Alongside its regular concert work, performing everything from baroque to contemporary music, classical, ballet, and opera, Orchestre Ostinato undertakes many educational and community projects, an initiative that Chloé Dufresne, one of the orchestra’s five Artistic Directors, strongly believes in.
Dufresne, a conductor of international renown, having worked with the Helsinki Philharmonic Orchestra, Orchestre de Chambre de Paris, and Los Angeles Philharmonic, is now at the helm of Ostinato along with conductor Julien Leroy, pianist/conductor Jean-François Heisser, cellist Anne Gastinel and violinist Pierre Fouchenneret.
The appointment of five Artistic Directors of Ostinato was part of a recent announcement of a new direction for the orchestra, and I chatted to Dufresne about her hopes for the organisation and the vibrancy and versatility that having a varied board of directors inspires in the young participants.
Concert de l’Orchestre Atelier Ostinato Dvorak/Rimsky-Korsakov
How did you and the other Artistic Directors come to be involved with Orchestre Ostinato?
I knew Julien Leroy by name, but I’d never met him before. He contacted me and asked if I would be interested in this kind of orchestra, and how we could imagine a new musical direction full of new ideas.
We decided this orchestra should have new energy for its new era, a younger energy, one which also maybe should attract different players from different backgrounds and from different countries.
Julien Leroy and I take care of organising masterclasses, reading extracts from different symphonies, and conducting most of the concerts.
We also have our mentors, including Jean-François Heisser, and we also decided to have two soloists. We thought that we needed to have a good string level in the orchestra; Anne and Pierre have their careers but are also very involved in education and pedagogy.
We thought it would be a good idea for them to give masterclasses and be involved, so we asked them, and they accepted – and that’s how we became five people!
The range of projects that Orchestre Ostinato has is very inspiring. How important is the quality of adaptability in the musicians of today?

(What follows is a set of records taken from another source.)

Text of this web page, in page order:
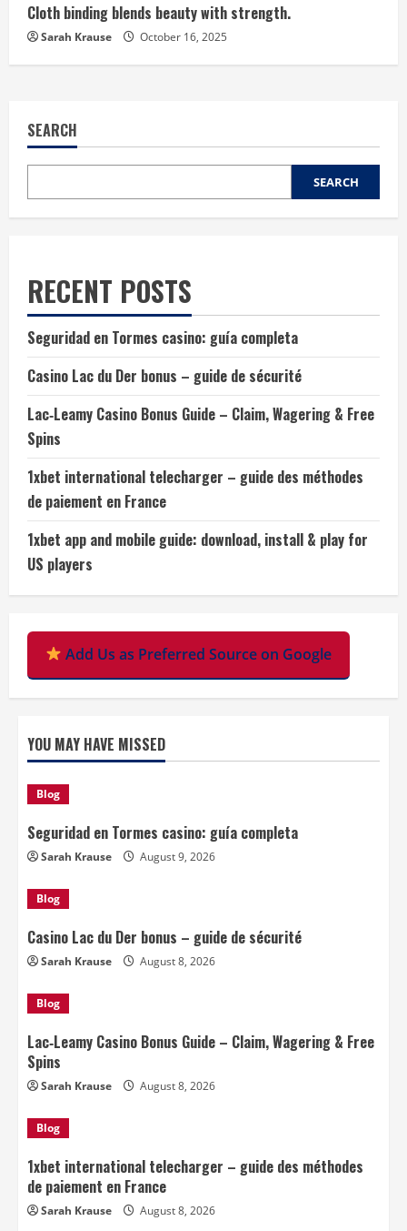
Cloth binding blends beauty with strength.
Sarah Krause October 16, 2025
SEARCH
SEARCH
RECENT POSTS
Seguridad en Tormes casino: guía completa
Casino Lac du Der bonus – guide de sécurité
Lac‑Leamy Casino Bonus Guide – Claim, Wagering & Free
Spins
1xbet international telecharger – guide des méthodes
de paiement en France
1xbet app and mobile guide: download, install & play for
US players
Add Us as Preferred Source on Google
YOU MAY HAVE MISSED
Blog
Seguridad en Tormes casino: guía completa
Sarah Krause August 9, 2026
Blog
Casino Lac du Der bonus – guide de sécurité
Sarah Krause August 8, 2026
Blog
Lac‑Leamy Casino Bonus Guide – Claim, Wagering & Free
Spins
Sarah Krause August 8, 2026
Blog
1xbet international telecharger – guide des méthodes
de paiement en France
Sarah Krause August 8, 2026
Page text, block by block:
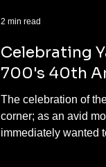
Celebrating
700's 40th
The celebration of
corner; as an avid
immediately wanted
2 min read
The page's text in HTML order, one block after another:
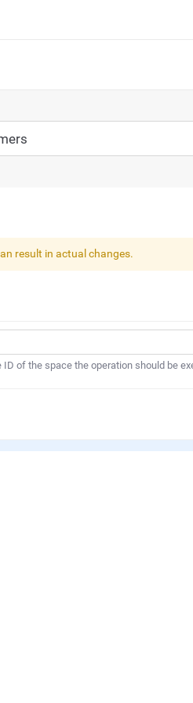
result in actual changes.
ID of the space the operation should be
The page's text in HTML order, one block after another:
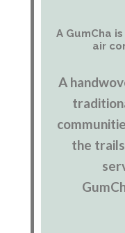
A GumCha
air
A
the
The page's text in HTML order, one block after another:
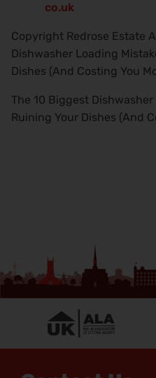
co.uk
Copyright Redrose Estate
Dishwasher Loading
Dishes (And Costing You
The 10 Biggest
Ruining Your Dishes (And
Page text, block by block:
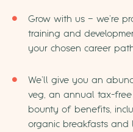
Grow with us – we’re
training and
your chosen career
We’ll give you an
veg, an annual tax-free
bounty of benefits,
organic breakfasts and

Adaptability is a big direction we want to take. Nowadays a player in an orchestra has to be able to play everything: contemporary music, baroque music, opera, and so on. To be a freelance player you have to do everything, and so of course this is something we develop a lot.
What do you hope for the young musicians to walk away with at the end of their two years at Ostinato?
I also hope that they leave as friends, that they play music as friends, and that they have a love of playing in an orchestra and playing with other people.
I’ve noticed that in France, we don’t have the culture that is in the UK or Germany of orchestral playing. We don’t have that many apprenticeships or situations where we play in orchestras, and so this ‘collective’ thing is something that can really be developed in our society in France.
So, I wish that all the players who pass the audition to be in Ostinato finish with a love of orchestras and that they all win jobs in orchestras after that!
En Musique pour plus d’humanité au Grand Palais Ephémère
Any project you’re excited about in particular?
There is one project that we do every year, a big social project where prison residents join the orchestra to play percussion with us. Every week we do workshops in prisons to teach percussion and then we join together on stage to perform.
There are many groups like this with whom we work every week, including in prisons and with refugees. We have a big concert with all of these people and the orchestra, and this is a very profound project. There isn’t the same audience as usual, it’s not the same players, and everybody takes something from this event.
Last year when I did it, I felt like it was really important to do and very significant. This is a project that we will keep, every year, in a prominent place.
We are also planning to have a side-by-side project with a professional orchestra, where we’ll have one-to-one coaching. This lets us do concerts with big orchestras, and I think it will be amazing. I’m really looking forward to these collaborations so much.
In educational scenarios, the teacher often learns something about themselves, alongside the learning the students absorb from the teacher. Is there anything you’ve learned about yourself from these young people during this process?
I haven’t worked so much with this year’s orchestra yet, but there are many things. I’m inspired by their love of music and their motivation to do something perfectly. When we think we’re being picky or demanding as conductors they still want to learn and still want to do it.
This is something I really want to keep for myself, year after year, because I have noticed that with professional orchestras it can be harder to get what you want, and I really felt that the younger players have motivation, but also hope. We have to figure out how to keep this joy. I think we are all responsible for our joy, and this is something that young people have naturally. When we become older, we need to preserve and cultivate this.
The musicians in Ostinato won’t have played many of these pieces before, so there is no tradition in them, and we can do whatever we want, it’s very free. This is very powerful, in a way, and for all of us five directors, to see how things can be done differently from how we’re used to doing them is wonderful.